Reputation: 960
I have 1000s of log files generated by a very verbose PHP script. The general structure is as follows
###Unknown no of lines, which I want to ignore###
=================================================
$insert_vars['cdr_pkey']=17568
$id<TAB>$g1<TAB>$i1<tab>rating1<TAB>$g2<TAB>$i2<tab>rating2 #<TAB>more $gX,$iX,$ratingX
#numerical values of $id $g1 $i1 etc. separated by tab
#numerical values of ---""---
#I do not know how many lines will be there (unique column is $id)

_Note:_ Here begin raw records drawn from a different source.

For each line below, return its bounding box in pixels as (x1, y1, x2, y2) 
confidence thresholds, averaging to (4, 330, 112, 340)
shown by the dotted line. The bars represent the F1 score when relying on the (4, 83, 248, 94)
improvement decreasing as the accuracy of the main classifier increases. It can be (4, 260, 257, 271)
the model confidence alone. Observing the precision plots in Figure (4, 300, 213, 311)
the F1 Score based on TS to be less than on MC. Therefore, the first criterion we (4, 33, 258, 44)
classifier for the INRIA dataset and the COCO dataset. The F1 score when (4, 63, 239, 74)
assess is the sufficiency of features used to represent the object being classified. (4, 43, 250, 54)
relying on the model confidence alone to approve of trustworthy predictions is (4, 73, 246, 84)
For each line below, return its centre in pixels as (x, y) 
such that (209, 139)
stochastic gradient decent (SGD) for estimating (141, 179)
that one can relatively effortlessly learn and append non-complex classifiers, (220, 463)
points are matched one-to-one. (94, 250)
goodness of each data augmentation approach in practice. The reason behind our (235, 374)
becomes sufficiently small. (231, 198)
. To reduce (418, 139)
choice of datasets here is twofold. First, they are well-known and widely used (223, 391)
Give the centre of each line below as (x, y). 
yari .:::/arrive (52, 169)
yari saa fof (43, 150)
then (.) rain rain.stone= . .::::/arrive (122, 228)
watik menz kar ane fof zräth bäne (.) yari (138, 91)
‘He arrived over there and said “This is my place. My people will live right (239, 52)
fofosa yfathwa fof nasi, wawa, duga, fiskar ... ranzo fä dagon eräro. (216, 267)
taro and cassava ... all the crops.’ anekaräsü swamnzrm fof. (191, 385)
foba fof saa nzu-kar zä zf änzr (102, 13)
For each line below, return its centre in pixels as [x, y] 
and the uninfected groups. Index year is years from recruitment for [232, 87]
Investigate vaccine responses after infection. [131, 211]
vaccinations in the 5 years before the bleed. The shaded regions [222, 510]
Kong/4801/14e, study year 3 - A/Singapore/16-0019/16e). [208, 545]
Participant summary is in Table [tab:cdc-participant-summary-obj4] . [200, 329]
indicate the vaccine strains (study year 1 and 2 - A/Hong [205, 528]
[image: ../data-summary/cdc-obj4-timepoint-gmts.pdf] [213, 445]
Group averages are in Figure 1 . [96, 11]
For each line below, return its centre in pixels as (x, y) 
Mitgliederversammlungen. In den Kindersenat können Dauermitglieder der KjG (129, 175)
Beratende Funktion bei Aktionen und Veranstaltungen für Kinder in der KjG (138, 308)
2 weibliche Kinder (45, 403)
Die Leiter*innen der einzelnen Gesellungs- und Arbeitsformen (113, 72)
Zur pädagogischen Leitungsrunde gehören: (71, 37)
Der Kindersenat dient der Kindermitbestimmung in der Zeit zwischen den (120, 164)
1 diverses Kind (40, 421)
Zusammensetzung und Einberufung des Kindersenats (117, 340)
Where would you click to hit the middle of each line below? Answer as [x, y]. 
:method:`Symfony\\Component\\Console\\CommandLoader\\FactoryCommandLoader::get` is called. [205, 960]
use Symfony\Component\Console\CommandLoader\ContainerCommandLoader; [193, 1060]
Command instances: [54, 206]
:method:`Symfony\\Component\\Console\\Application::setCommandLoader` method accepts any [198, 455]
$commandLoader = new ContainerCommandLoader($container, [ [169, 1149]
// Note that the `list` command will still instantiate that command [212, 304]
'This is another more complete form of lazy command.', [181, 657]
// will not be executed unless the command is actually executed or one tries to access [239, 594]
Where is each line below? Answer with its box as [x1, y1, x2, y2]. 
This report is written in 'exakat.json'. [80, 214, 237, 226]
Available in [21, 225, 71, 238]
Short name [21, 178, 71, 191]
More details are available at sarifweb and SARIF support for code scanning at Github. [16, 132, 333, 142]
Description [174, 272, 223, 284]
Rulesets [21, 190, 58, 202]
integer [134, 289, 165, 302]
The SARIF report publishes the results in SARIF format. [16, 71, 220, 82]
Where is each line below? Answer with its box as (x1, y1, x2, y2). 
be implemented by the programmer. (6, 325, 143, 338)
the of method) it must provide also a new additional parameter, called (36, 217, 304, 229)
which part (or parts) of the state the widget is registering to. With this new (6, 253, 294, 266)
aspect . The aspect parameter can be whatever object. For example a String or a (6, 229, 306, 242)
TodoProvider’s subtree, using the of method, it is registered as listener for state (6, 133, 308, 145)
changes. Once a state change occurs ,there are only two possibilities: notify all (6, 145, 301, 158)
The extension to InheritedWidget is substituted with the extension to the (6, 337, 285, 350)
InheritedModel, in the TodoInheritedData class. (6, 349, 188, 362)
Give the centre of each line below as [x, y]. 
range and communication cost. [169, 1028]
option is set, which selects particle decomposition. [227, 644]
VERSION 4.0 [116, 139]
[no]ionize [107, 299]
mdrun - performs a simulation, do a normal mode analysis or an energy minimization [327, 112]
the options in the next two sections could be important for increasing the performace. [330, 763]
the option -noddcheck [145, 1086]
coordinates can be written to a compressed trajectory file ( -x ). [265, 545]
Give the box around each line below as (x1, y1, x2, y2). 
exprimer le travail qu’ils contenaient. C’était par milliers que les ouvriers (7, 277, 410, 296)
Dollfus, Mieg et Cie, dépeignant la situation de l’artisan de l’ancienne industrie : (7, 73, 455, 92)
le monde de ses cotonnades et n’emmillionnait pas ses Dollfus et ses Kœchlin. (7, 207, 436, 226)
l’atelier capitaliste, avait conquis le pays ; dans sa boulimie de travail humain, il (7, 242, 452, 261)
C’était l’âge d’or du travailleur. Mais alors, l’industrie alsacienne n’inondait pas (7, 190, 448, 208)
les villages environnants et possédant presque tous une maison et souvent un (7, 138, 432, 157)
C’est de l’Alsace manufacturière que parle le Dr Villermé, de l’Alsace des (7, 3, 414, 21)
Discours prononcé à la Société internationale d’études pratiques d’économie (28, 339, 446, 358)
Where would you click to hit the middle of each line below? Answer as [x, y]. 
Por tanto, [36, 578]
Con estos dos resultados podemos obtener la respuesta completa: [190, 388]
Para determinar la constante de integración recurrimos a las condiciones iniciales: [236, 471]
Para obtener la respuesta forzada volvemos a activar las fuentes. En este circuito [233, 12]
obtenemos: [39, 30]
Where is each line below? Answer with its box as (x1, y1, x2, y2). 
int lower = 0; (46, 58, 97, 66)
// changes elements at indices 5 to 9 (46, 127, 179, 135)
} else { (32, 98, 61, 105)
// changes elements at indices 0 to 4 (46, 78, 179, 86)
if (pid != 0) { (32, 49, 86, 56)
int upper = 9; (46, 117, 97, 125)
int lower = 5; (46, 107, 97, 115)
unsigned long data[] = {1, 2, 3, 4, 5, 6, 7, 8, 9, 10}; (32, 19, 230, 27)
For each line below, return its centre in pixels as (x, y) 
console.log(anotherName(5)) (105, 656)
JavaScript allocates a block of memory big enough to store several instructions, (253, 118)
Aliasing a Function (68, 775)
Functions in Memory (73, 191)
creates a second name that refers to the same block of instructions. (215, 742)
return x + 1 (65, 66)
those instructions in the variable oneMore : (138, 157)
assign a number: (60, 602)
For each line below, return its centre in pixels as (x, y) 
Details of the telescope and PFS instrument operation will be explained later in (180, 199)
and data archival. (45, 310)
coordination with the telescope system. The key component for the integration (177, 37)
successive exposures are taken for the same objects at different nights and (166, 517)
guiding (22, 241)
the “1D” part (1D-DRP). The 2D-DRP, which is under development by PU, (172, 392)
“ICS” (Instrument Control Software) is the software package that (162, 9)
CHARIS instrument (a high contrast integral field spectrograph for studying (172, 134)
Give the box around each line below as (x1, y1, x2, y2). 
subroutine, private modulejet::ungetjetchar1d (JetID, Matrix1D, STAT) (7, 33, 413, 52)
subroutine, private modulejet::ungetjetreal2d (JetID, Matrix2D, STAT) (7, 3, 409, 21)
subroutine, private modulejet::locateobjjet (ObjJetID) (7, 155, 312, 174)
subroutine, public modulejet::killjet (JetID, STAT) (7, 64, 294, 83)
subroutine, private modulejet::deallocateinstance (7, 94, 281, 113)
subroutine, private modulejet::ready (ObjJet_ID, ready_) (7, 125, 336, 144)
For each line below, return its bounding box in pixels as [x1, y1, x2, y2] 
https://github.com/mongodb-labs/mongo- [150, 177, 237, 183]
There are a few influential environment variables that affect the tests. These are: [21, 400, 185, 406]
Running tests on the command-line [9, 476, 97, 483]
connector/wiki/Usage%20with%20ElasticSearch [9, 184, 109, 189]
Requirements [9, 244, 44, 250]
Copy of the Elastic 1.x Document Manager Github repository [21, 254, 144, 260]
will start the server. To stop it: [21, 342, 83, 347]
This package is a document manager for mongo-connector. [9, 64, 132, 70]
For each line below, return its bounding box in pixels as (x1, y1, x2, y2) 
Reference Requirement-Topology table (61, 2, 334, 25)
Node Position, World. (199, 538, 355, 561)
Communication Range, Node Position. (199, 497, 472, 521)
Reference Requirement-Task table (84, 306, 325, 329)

=================================================
###Unknown no of lines, which I want to ignore###
I have to process these log files and create an excel sheet (I am thinking csv format) and report the data back. I am really bad at excel, but I thought of outputting something like :
cdr_pkey<TAB>id<TAB>g1<TAB>i1<TAB>rating1<TAB>g2<TAB>rating2 #and so on
17568<TAB>1349<TAB>0.0004532<TAB>0.01320<TAB>2.014E-4<TAB>...#rest of numerical values
17568<TAB>1364<TAB>...#values for id=1364
17568<TAB>1321<TAB>...#values for id=1321
...
17569<TAB>1048<TAB>...#values for id=1048
17569<TAB>1426<TAB>...#values for id=1426
...
...
So my cdr_pkey is unique column in the sheet, and for each $cdr_pkey
, I have multiple $id
s, each having their own set of $g1,$i1,$rating1...
After testing such format, it can be read by excel. Now I just want to extend it to all those 1000s of files.
I am just not sure how to proceed further. What's the next step?
Upvotes: 1
Views: 579
Reputation: 5663
The following bash script does something that might be related to what you want. It is parameterized by what you meant when you said <TAB>
. I assume you mean the ascii tab character, but if your logs are so verbose that they spell out <TAB>
you will need to modify the variable $WHAT_DID_YOU_MEAN_BY_TAB
accordingly. Note that there is very little about this script that does The Right Thing™; it reads the entire file into a string variable, which might not even be possible depending on how big your log files are. On the up side, the script could be easily modified to make two passes, instead, if you think that's better.
#!/bin/bash
WHAT_DID_YOU_MEAN_BY_TAB='\t'
if [[ $# -ne 1 ]] ; then echo "Requires one argument: the file to process" ; exit 1 ; fi
FILENAME="$1"
RELEVANT=$(sed -n '/^==*$/,/^==*$/p' "$FILENAME" | sed '1d' | head -n '-1')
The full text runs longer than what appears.